Monday, 27 April 2015

FileSystemMap: A File System backed Map

As part of a project I'm working on at the moment I've been looking at creating a FileSystemMap. I've started a very small GitHub project here to host the code. 

Essentially this map implementation is will allow the user to interact with a directory on their file system as if it were a java.util.Map. Each entry in the map will be a file in that directory, the key will be the file name and the value will be the contents of the file.

This code builds a FileServiceMap and adds five entries:

Map map = new FileSystemMap("/tmp/filetests");
  map.put("one", "one");
  map.put("two", "two");
  map.put("three", "three");
  map.put("four", "four");
  map.put("five", "five");

This results in a directly structure like this:

 |----- five
 |----- four
 |----- one
 |----- three
 |----- two

Adding and removing entries will change the files in your directory. Changing the value of the entry will cause the file to be re-written with the new value as its contents. For more examples see the code in testMapMethods.

Additionally the FileSystemMap has been designed for two way interaction. Any programmatic updates to it are reflected on the file system and any updates to the file system will be picked up by the map and fired as events.  

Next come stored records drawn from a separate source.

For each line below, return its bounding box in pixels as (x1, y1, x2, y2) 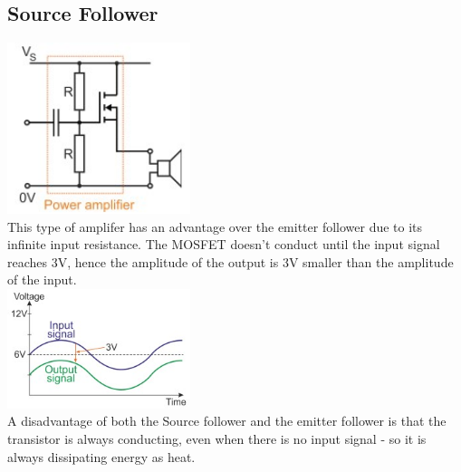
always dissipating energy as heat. (7, 447, 196, 466)
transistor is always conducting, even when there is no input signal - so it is (7, 429, 427, 448)
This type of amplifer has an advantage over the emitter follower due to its (7, 217, 423, 236)
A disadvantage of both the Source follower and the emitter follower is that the (7, 411, 447, 430)
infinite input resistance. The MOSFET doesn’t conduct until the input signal (7, 235, 440, 254)
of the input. (7, 270, 77, 289)
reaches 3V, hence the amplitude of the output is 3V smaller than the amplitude (7, 252, 454, 271)
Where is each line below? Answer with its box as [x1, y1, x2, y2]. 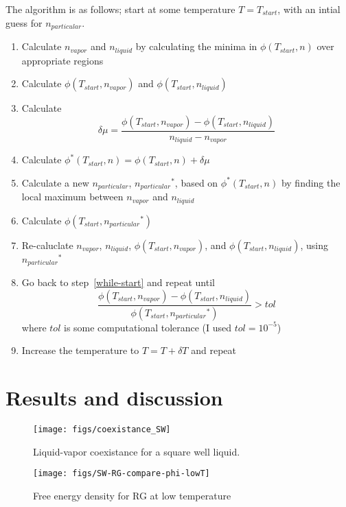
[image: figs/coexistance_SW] [33, 424, 171, 434]
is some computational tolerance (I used [63, 320, 232, 334]
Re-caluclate [21, 237, 73, 252]
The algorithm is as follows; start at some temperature [5, 2, 235, 16]
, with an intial [277, 2, 341, 16]
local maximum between [21, 189, 124, 204]
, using [300, 237, 328, 252]
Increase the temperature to [21, 343, 139, 357]
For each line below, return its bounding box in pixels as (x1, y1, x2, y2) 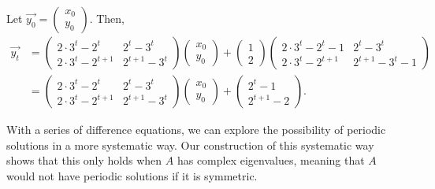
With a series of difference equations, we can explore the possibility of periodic (6, 121, 386, 138)
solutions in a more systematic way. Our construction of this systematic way (6, 136, 374, 153)
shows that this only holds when (6, 152, 162, 169)
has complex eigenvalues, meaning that (177, 152, 365, 169)
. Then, (89, 10, 125, 26)
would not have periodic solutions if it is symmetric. (6, 167, 258, 183)
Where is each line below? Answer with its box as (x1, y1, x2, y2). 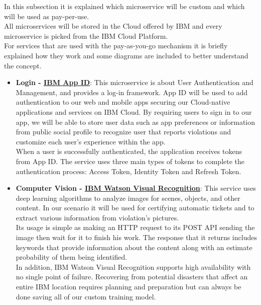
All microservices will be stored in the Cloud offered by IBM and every (4, 21, 222, 31)
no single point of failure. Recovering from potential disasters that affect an (16, 271, 248, 282)
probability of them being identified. (16, 252, 127, 262)
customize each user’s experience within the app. (16, 136, 166, 146)
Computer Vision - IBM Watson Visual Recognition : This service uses (16, 183, 256, 193)
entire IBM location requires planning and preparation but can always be (16, 281, 241, 292)
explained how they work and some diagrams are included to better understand (4, 50, 248, 60)
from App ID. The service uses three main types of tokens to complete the (16, 156, 245, 166)
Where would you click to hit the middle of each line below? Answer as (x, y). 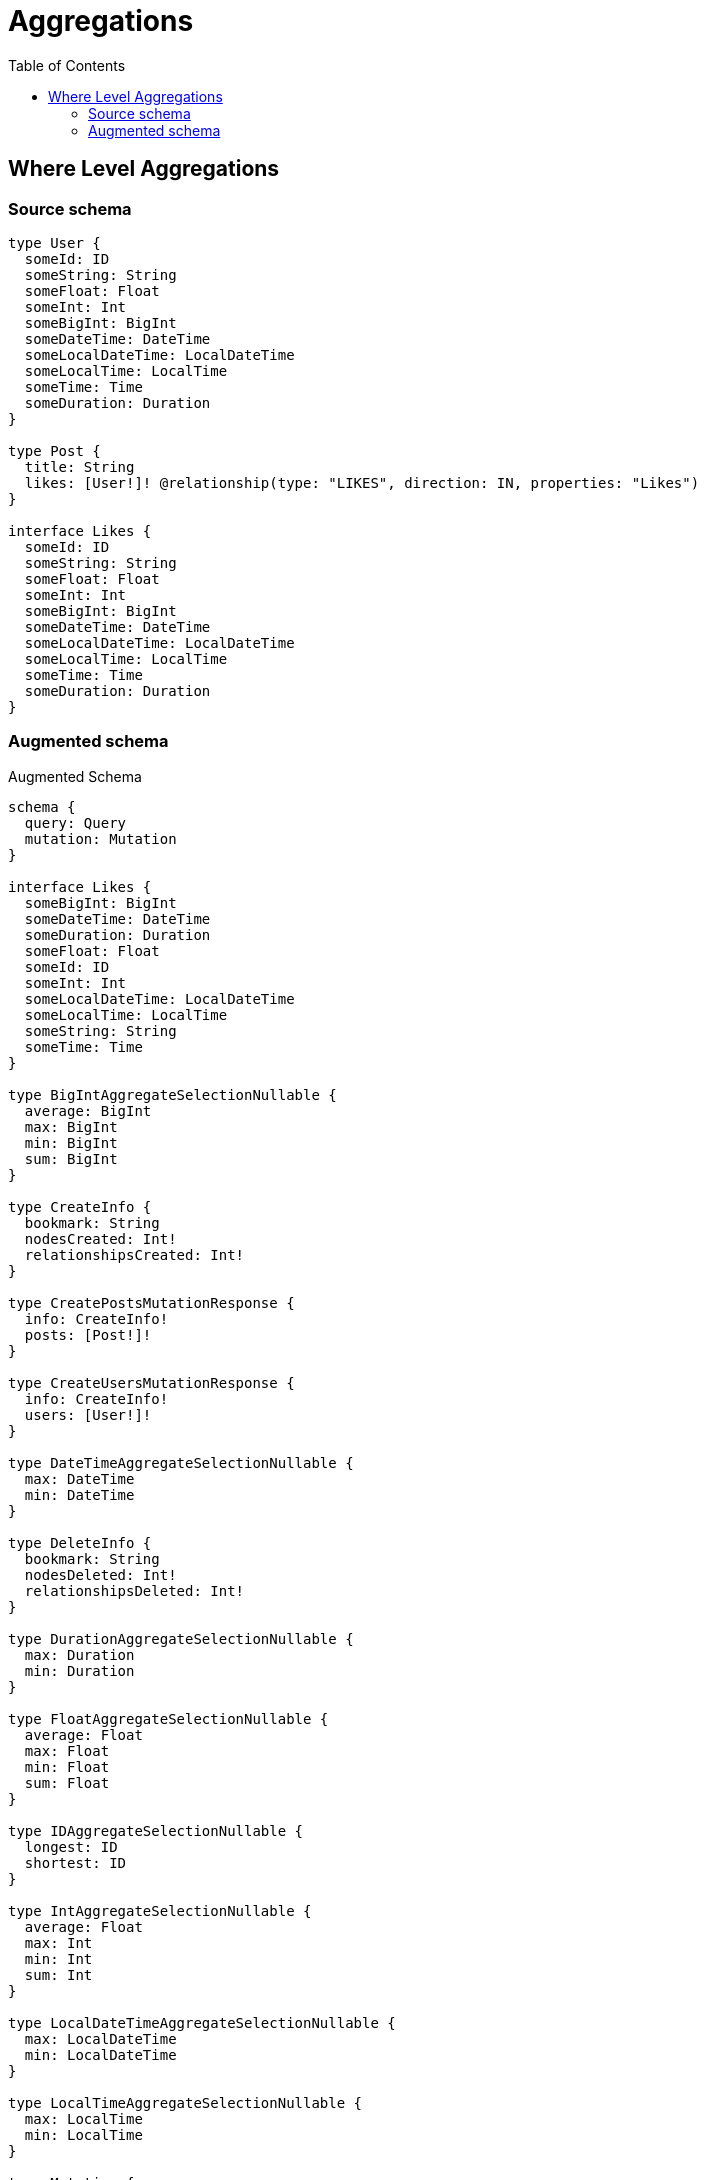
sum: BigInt (71, 1158)
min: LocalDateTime (100, 2054)
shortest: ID (75, 1862)
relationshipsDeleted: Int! (134, 1590)
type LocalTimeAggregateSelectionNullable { (185, 2102)
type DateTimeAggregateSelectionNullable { (181, 1462)
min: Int (58, 1958)
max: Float (67, 1750)
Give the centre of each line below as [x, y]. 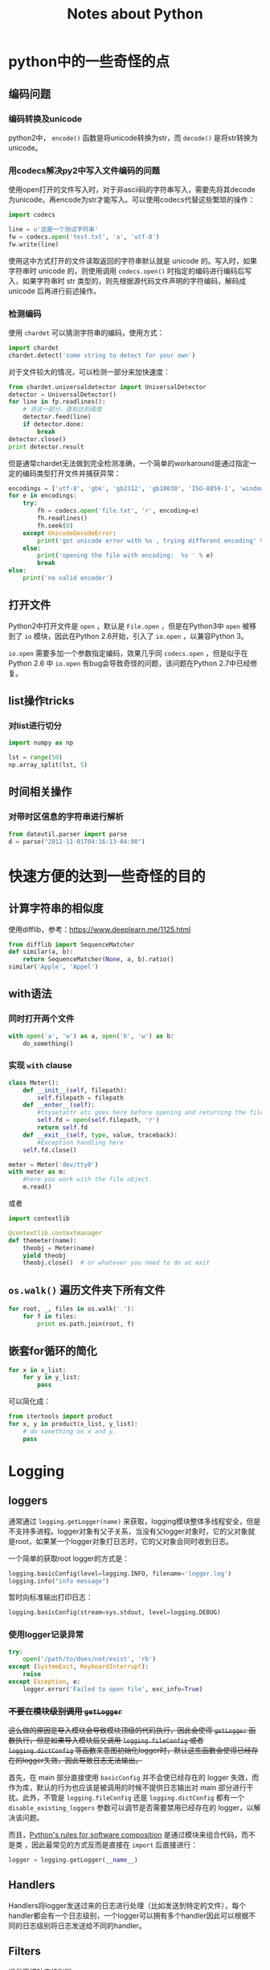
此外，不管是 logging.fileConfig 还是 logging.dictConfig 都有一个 [133, 1798]
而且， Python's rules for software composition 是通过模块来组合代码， [125, 1835]
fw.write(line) [34, 244]
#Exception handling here [81, 1142]
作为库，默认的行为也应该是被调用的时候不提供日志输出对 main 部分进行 [127, 1788]
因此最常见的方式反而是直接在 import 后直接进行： [115, 1845]
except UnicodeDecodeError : [70, 533]
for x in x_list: [37, 1370]
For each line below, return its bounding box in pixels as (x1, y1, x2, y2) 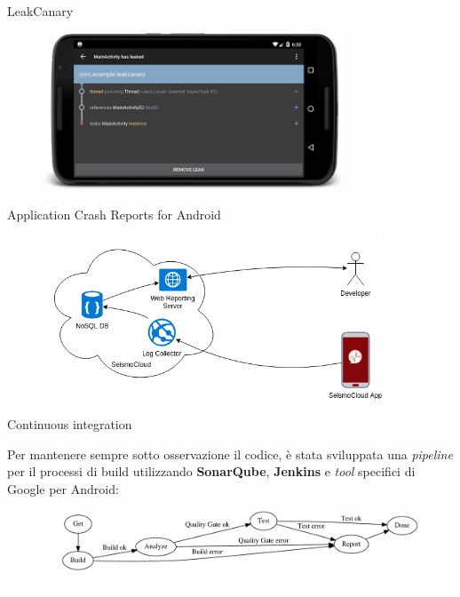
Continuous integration (7, 415, 132, 433)
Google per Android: (7, 479, 119, 497)
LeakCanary (7, 2, 74, 20)
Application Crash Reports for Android (7, 204, 221, 223)
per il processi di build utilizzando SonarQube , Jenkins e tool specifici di (7, 462, 416, 481)
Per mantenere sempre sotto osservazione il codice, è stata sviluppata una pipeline (7, 444, 453, 463)
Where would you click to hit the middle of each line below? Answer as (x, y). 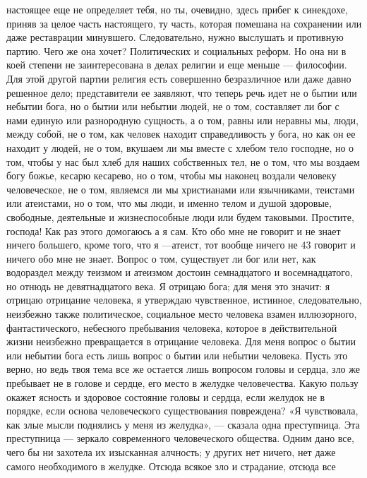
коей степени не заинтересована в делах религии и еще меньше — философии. (177, 65)
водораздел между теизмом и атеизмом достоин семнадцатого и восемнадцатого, (180, 272)
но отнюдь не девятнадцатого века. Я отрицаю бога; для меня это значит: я (168, 286)
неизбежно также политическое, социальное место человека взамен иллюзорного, (182, 314)
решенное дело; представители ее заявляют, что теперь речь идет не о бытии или (182, 92)
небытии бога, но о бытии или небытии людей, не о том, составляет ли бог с (173, 106)
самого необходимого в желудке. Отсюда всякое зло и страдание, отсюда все (171, 466)
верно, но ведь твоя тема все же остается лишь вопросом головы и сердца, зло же (183, 369)
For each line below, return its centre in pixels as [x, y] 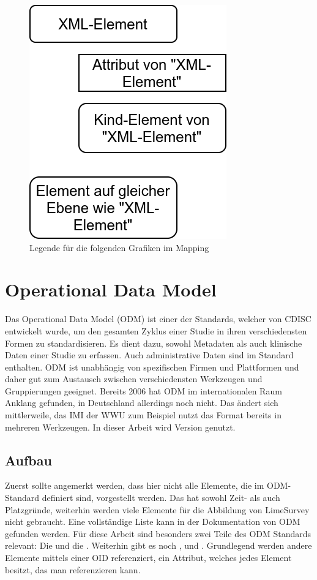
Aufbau [28, 460]
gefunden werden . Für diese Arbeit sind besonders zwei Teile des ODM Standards [158, 533]
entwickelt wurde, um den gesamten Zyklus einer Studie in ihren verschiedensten [156, 330]
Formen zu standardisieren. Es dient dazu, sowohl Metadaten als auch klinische [154, 343]
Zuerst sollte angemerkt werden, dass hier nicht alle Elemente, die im [135, 485]
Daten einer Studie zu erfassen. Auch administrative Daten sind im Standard [149, 355]
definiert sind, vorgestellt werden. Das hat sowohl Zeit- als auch [161, 498]
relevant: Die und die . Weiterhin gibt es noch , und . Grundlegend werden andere [158, 545]
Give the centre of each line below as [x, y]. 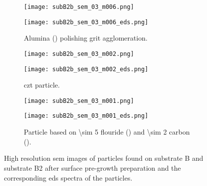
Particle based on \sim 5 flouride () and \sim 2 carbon [107, 132]
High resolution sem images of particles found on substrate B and [104, 158]
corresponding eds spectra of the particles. [68, 177]
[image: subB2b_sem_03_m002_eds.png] [86, 69]
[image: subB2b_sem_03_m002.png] [79, 54]
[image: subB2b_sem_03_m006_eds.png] [86, 22]
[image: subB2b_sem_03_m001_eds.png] [86, 116]
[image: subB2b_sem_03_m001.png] [79, 101]
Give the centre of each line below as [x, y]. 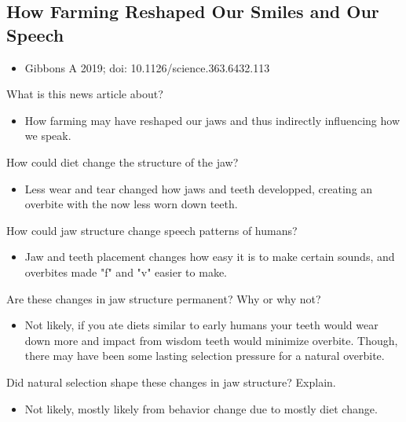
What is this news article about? [85, 94]
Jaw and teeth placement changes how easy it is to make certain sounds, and [210, 257]
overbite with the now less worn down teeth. [131, 204]
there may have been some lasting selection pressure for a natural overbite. [205, 356]
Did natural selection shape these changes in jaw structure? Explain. [171, 382]
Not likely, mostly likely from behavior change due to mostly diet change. [201, 408]
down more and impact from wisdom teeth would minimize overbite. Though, [211, 340]
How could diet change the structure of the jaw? [123, 161]
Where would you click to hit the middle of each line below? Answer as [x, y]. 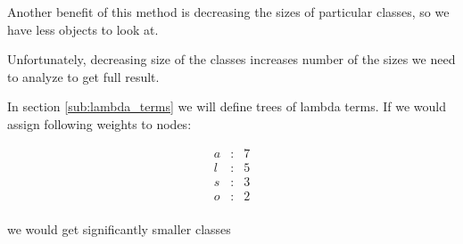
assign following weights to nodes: [99, 123]
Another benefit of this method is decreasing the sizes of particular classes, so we [228, 12]
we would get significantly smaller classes [119, 228]
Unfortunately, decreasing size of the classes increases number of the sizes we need [231, 59]
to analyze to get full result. [83, 76]
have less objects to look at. [83, 29]
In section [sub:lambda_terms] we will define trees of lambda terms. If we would [227, 106]
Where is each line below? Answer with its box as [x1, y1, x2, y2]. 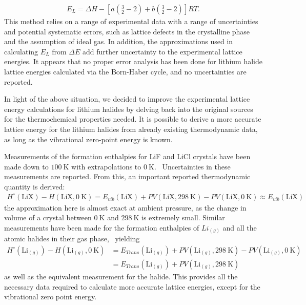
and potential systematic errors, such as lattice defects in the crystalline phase [4, 26, 250, 36]
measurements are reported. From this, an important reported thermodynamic [4, 171, 251, 182]
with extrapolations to [71, 161, 141, 171]
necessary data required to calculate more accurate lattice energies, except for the [4, 281, 260, 292]
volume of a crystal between [4, 212, 92, 223]
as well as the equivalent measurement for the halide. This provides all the [4, 271, 238, 281]
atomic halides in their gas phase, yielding [4, 233, 140, 244]
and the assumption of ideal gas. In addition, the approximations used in [4, 36, 233, 47]
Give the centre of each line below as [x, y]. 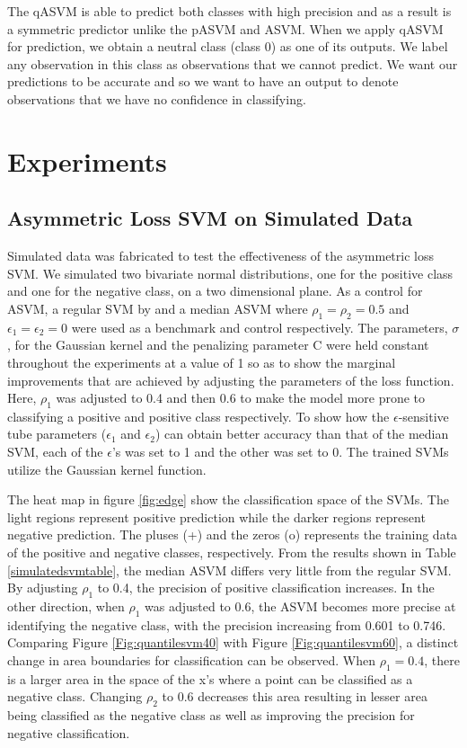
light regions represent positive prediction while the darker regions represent [216, 516]
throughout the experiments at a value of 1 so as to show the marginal [202, 362]
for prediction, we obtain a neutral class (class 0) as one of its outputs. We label [228, 46]
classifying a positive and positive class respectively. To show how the [198, 416]
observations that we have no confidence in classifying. [157, 98]
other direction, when [66, 606]
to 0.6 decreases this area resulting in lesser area [295, 696]
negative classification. [69, 732]
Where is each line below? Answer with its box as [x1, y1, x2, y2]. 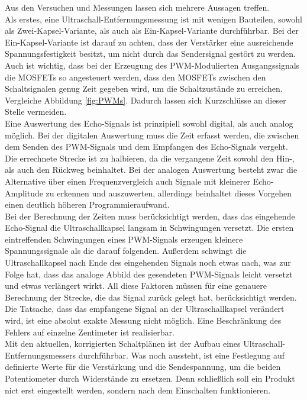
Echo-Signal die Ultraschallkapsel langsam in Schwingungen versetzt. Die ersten [5, 221, 294, 234]
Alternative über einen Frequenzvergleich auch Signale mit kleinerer [5, 175, 251, 187]
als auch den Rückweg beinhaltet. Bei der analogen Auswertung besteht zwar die [5, 163, 298, 176]
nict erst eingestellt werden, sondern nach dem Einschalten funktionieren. [5, 383, 271, 396]
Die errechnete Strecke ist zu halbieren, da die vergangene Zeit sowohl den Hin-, [5, 151, 295, 164]
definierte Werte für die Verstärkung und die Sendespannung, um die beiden [5, 360, 281, 373]
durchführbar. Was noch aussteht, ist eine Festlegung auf [78, 349, 285, 361]
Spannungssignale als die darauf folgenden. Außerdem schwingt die [5, 244, 247, 257]
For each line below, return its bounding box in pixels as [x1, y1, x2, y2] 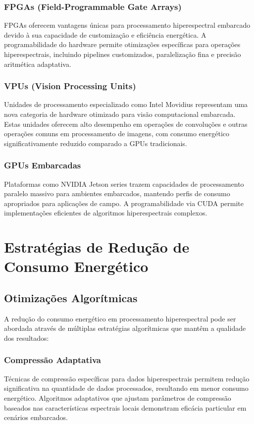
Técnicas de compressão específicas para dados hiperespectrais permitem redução [4, 373, 250, 383]
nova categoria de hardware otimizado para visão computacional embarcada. [4, 109, 236, 119]
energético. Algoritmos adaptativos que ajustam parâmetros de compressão [4, 392, 231, 403]
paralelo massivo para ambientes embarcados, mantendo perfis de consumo [4, 188, 230, 199]
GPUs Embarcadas [4, 159, 81, 171]
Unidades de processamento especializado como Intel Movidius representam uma [4, 99, 248, 109]
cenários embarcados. [4, 412, 68, 423]
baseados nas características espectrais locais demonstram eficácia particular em [4, 402, 247, 413]
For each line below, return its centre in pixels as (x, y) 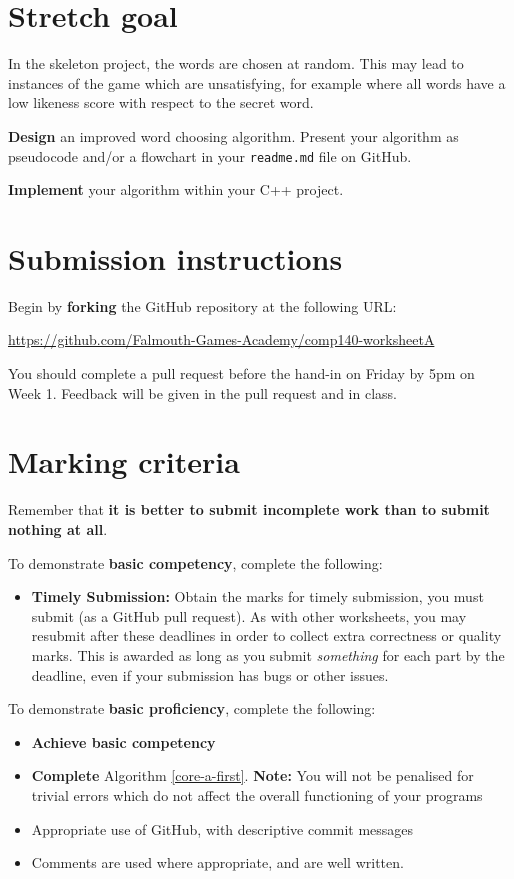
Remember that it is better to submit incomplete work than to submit (249, 509)
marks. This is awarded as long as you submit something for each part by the (268, 654)
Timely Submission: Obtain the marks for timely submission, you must (257, 596)
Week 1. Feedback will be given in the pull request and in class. (202, 392)
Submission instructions (175, 257)
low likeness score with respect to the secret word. (161, 102)
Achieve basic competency (123, 741)
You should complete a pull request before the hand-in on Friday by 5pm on (241, 373)
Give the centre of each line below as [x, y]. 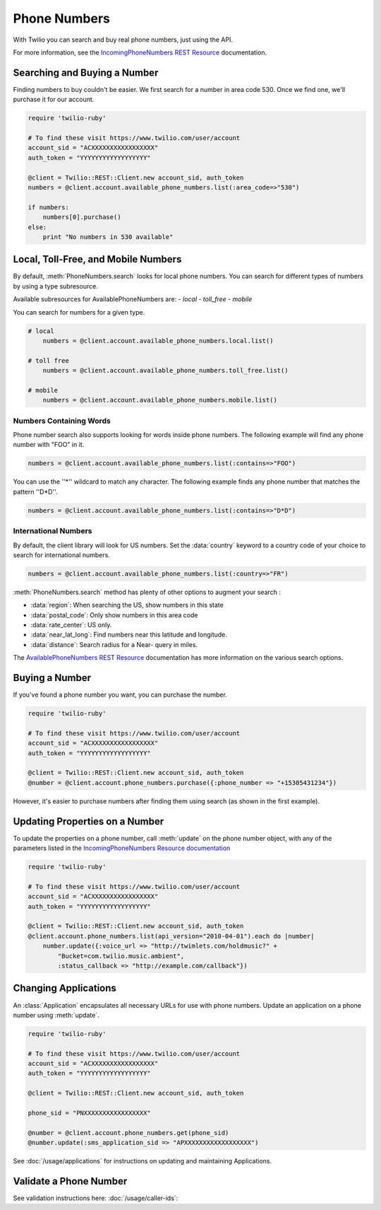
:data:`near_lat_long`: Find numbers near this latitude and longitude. [129, 635]
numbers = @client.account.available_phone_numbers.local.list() [158, 341]
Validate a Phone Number [70, 1181]
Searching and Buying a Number [86, 72]
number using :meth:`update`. [56, 1015]
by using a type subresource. [55, 286]
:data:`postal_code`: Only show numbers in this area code [114, 615]
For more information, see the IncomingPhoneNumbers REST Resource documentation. [140, 52]
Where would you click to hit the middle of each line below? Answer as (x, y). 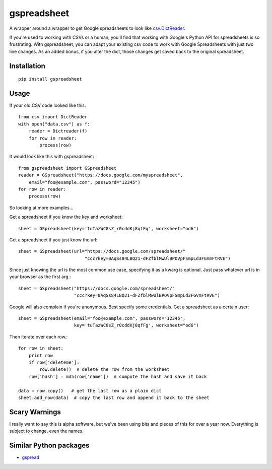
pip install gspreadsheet (50, 79)
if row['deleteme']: (54, 362)
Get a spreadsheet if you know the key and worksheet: (66, 217)
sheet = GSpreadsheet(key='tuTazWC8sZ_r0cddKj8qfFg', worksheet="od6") (109, 228)
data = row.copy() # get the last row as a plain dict (90, 391)
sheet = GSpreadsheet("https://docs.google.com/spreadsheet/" (97, 288)
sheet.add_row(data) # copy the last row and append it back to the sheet (114, 397)
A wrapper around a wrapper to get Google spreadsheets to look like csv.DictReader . (97, 28)
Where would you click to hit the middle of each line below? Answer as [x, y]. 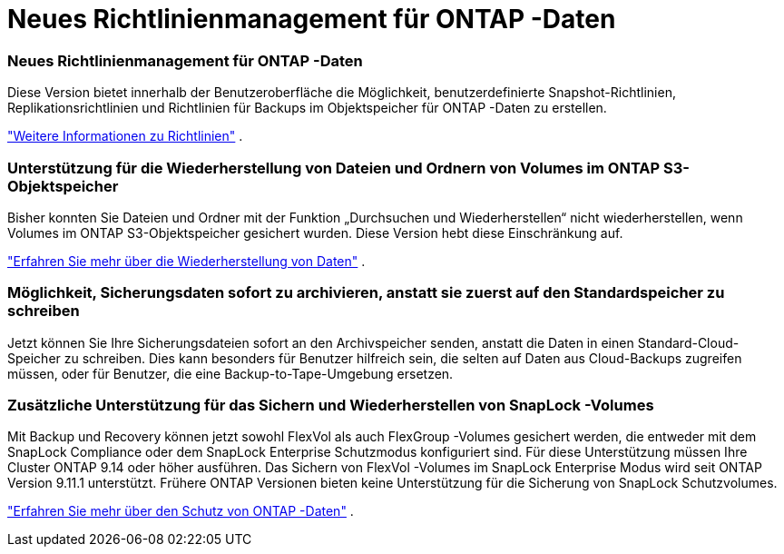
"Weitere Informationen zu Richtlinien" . [125, 136]
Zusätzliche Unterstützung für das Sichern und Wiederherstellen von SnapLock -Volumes [331, 405]
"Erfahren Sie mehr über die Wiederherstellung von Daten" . [186, 261]
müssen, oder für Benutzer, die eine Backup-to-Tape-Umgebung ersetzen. [230, 373]
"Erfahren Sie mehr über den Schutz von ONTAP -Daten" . [181, 511]
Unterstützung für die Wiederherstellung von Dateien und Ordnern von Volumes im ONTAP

This code registers changes to the file system and prints them out:

Map map = new FileSystemMap("/tmp/filetests");

This is some example output:

FPMEvent{eventType=NEW, programmatic=true, key='one', value='one'}

The eventType is one of: 

  • NEW - a file has been created
  • UPDATE - a file has been modified
  • DELETE - a file has been deleted
The programmatic flag indicates whether it was the FileSystemMap itself that caused the event to be fired. e.g. if put() is called, a file will be created which in turn will cause an event to fired. To avoid feedback it can be useful to know whether it was an operation on the FileSystemMap that triggered the event.

The key is the name of the file that changed.

The value is the latest value associated with the file that has changed.  Note: this may or may not be the value that actually triggered the change.  For example if there were two very fast changes to the entry it is entirely possible that the value for the first event will pick up the value after the second update has already taken place.


map.put("one", "1");
map.put("one", "2");

could produce this output:

FPMEvent{eventType=NEW, programmatic=true, key='one', value='2'}

The first event (triggered by setting to "one" to '1') is picked up but by the time the program has checked the contents of the file the file has changed to '2'. The second event is then picked up (triggered by setting to "one" to '2') but this is suppressed because the value has not changed.  

Some notes:

  1. Files starting with a '.' are ignored. The reason for this is that many editors (including vi) create temporary files which should not be picked up by the FileServiceMap.
  2. If you look at the code you will notice that the WatchService (since Java7) was used to monitor changes to the file system. It is important to understand that the WatchService is OS specific. In particular it doesn't work that well on Mac OSX. This thread discusses some of the issues.  Updates from the WatchService are slow and and fast flowing events can be dropped. In my testing Ubuntu performed significantly better than MacOSX.  However if you're mainly interested in changes to the file system carried out by hand even Mac OSX will be fine.
  3. The Map only supports Strings.

It goes without saying that this class is designed for its specific utility rather than any sort of performance. 

All contributions to this project are welcome!